Q2. What is the difference between Saga Choreography and Orchestration?
Choreography: Each service autonomously publishes/subscribes to events. Orchestration: A central Orchestrator explicitly commands each service. Orchestration offers better flow visibility and easier management.
Q3. What is a compensating transaction?
When a step in the Saga fails, it reverses already completed steps in reverse order. For example: Shipping fails, then cancel inventory reservation, then refund payment.
Q4. What is the biggest advantage of Event Sourcing?
(1) Complete audit trail (2) Point-in-time recovery through event replay (3) Ability to build new Read Models from historical events.
Q5. Why is idempotency important in event processing?
Due to network failures, retries, and rebalancing, the same event may be delivered multiple times. Without idempotency, serious issues like duplicate payments or duplicate inventory deductions can occur.

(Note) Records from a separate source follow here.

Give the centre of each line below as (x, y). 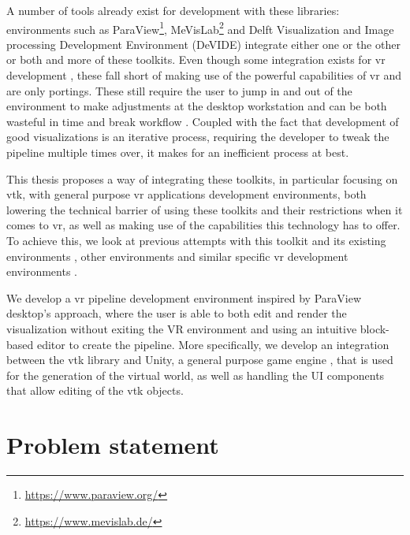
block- (375, 328)
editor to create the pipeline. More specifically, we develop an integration (213, 344)
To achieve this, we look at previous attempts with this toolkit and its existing (196, 240)
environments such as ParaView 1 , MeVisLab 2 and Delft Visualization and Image (200, 28)
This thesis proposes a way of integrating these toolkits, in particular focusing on (202, 178)
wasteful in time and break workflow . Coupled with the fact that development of (203, 121)
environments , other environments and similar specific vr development (177, 256)
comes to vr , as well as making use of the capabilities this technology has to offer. (203, 225)
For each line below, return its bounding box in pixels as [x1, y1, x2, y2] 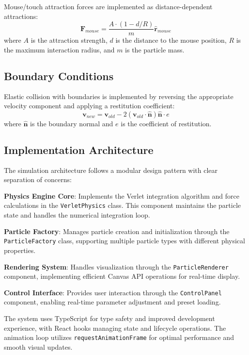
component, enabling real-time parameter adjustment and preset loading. [4, 297, 221, 307]
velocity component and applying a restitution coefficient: [4, 101, 175, 111]
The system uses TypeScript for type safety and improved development [4, 313, 215, 323]
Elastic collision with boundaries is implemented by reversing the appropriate [4, 91, 233, 101]
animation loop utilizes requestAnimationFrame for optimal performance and [4, 332, 234, 342]
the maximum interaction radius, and [4, 44, 115, 54]
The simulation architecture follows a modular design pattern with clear [4, 165, 218, 175]
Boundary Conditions [4, 68, 114, 83]
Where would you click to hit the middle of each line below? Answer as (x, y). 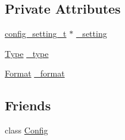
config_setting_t (36, 34)
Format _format (35, 73)
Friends (28, 105)
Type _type (27, 53)
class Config (26, 130)
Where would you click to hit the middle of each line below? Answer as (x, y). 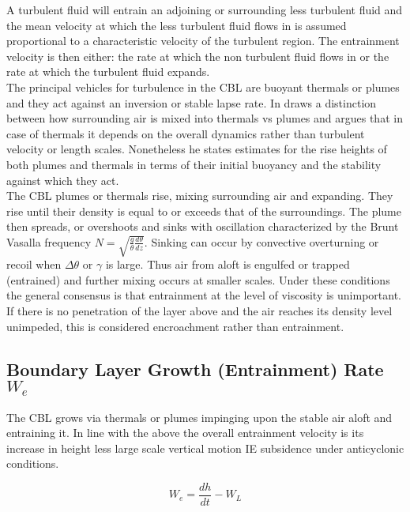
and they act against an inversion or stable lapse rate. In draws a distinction (192, 102)
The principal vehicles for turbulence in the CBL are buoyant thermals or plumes (203, 87)
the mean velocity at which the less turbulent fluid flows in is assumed (177, 25)
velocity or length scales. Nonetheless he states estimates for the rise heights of (197, 149)
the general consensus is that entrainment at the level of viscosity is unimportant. (204, 295)
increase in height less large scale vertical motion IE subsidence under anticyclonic (205, 448)
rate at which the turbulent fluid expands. (108, 72)
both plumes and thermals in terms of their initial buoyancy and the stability (194, 164)
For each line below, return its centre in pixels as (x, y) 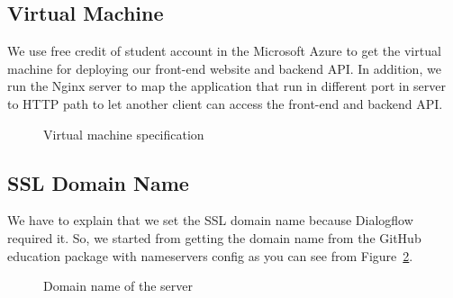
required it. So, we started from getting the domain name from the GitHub (214, 237)
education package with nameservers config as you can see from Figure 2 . (210, 255)
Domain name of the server (118, 286)
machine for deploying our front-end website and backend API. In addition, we (224, 68)
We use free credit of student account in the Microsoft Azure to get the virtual (224, 51)
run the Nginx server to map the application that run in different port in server (227, 86)
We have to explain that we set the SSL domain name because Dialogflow (210, 220)
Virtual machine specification (124, 134)
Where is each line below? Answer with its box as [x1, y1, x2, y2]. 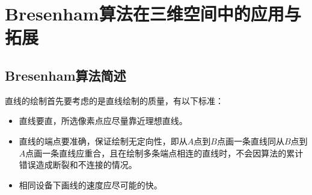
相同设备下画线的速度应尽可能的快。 [19, 178, 162, 191]
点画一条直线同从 [216, 134, 284, 147]
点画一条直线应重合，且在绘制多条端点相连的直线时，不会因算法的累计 [25, 146, 304, 159]
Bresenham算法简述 [5, 66, 126, 84]
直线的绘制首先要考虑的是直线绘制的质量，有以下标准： [5, 94, 224, 107]
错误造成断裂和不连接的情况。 [19, 158, 137, 171]
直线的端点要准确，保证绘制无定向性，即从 [19, 134, 188, 147]
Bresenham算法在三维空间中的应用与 [5, 1, 301, 26]
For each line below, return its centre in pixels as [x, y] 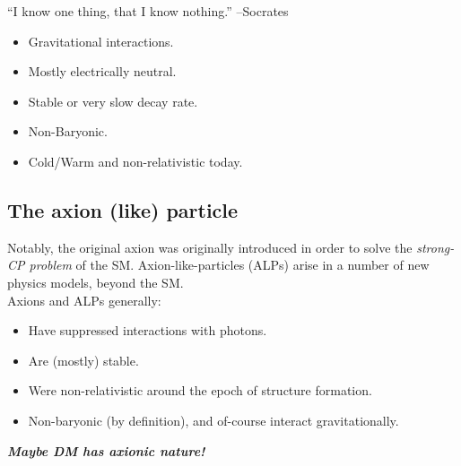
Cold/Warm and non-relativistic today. [135, 161]
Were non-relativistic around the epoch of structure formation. [200, 390]
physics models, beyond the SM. [96, 282]
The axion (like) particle [123, 209]
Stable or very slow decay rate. [113, 101]
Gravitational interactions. [101, 41]
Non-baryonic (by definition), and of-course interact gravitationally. [213, 420]
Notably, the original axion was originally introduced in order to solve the [210, 247]
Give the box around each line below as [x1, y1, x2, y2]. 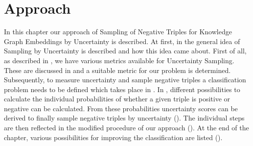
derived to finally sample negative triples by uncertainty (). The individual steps [4, 113, 245, 123]
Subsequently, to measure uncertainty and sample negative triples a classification [4, 74, 246, 85]
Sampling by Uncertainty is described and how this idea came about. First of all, [4, 46, 247, 56]
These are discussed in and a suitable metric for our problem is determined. [4, 65, 231, 75]
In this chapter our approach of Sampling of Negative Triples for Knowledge [4, 26, 232, 37]
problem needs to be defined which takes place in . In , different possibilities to [4, 84, 240, 94]
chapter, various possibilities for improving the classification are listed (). [4, 132, 223, 142]
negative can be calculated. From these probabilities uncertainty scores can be [4, 103, 238, 113]
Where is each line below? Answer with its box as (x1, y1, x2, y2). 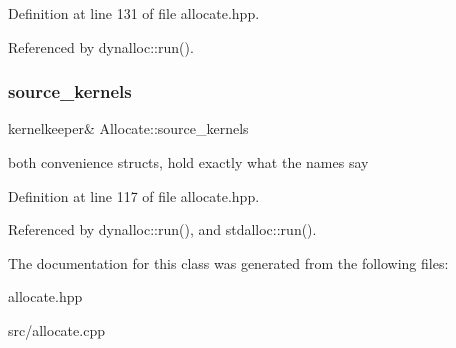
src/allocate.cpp (8, 319, 105, 340)
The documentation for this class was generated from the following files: (8, 252, 449, 273)
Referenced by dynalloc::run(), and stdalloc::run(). (8, 219, 317, 240)
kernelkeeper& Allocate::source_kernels (8, 118, 249, 139)
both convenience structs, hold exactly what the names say (8, 152, 369, 172)
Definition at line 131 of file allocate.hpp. (8, 3, 260, 23)
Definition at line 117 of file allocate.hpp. (8, 185, 260, 206)
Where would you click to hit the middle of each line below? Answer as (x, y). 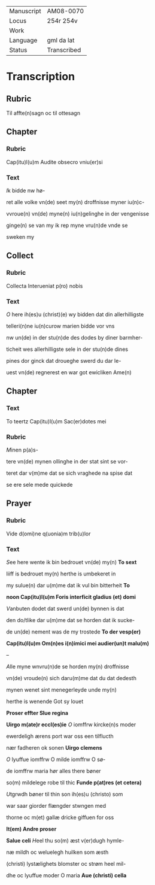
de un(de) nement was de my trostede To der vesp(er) (74, 632)
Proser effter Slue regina (37, 713)
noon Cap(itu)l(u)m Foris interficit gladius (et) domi (71, 597)
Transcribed (64, 50)
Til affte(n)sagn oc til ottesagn (43, 113)
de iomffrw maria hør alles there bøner (54, 771)
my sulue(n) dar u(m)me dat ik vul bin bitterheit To (68, 585)
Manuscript (25, 11)
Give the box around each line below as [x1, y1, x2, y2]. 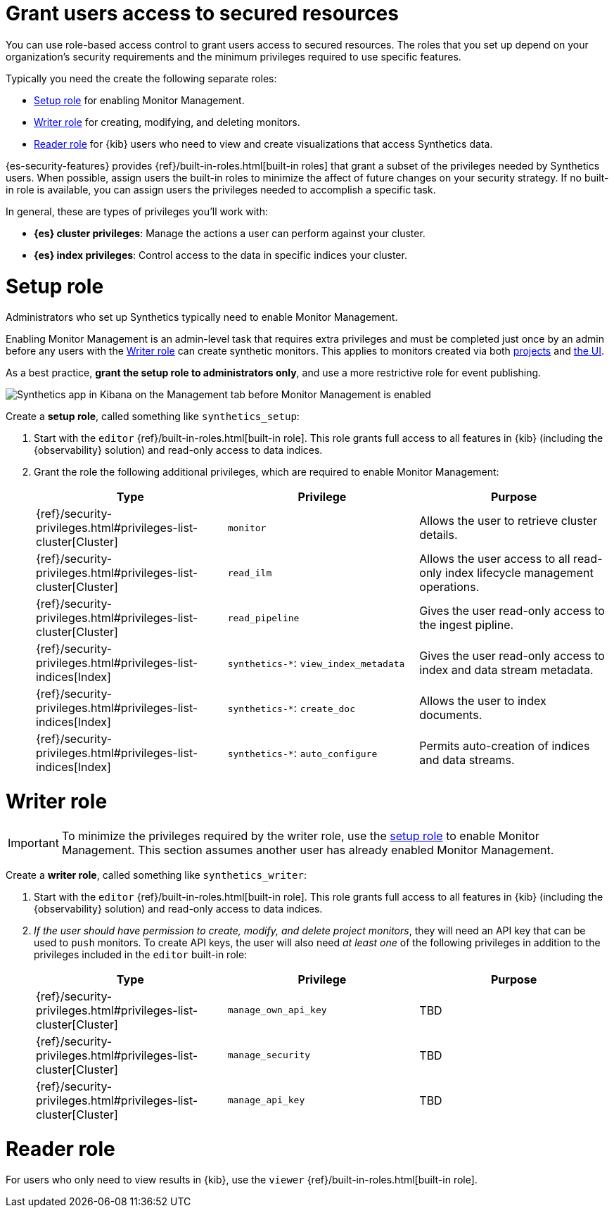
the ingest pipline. [419, 618, 514, 633]
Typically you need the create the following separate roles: [6, 72, 277, 84]
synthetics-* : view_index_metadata [227, 656, 405, 671]
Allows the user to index [419, 694, 546, 709]
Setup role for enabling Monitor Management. [34, 94, 245, 106]
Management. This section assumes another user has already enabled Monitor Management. [61, 842, 554, 857]
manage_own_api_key [227, 1005, 327, 1016]
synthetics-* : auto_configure [227, 746, 378, 761]
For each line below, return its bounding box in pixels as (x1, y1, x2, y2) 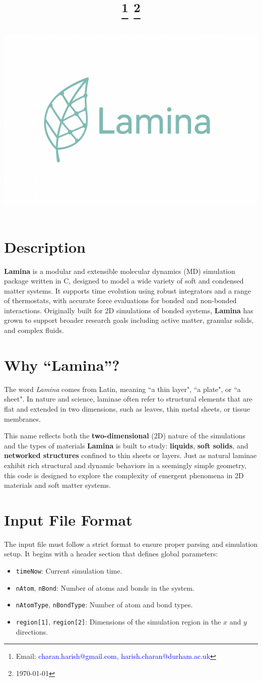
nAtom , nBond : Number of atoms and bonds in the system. (16, 582, 195, 593)
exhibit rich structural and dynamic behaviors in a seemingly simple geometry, (4, 460, 246, 470)
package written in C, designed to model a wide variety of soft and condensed (4, 275, 244, 286)
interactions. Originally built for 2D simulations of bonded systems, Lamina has (4, 305, 253, 315)
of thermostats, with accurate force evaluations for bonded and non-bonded (4, 295, 237, 306)
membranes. (4, 413, 41, 424)
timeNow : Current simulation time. (16, 565, 122, 576)
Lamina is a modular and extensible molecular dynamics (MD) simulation (4, 265, 235, 276)

Q6. How do you guarantee event ordering in Kafka?
Use the same partition key. Messages with the same key are delivered to the same partition, guaranteeing order. For example, use order_id as the partition key.
Q7. What about the problem where the Read DB updates later than the Write DB in CQRS?
Eventually Consistent — eventual consistency. Data may not be up-to-date when queried. Solutions: (1) Read directly from the Write DB immediately after writing (2) Respond only after confirming event processing is complete.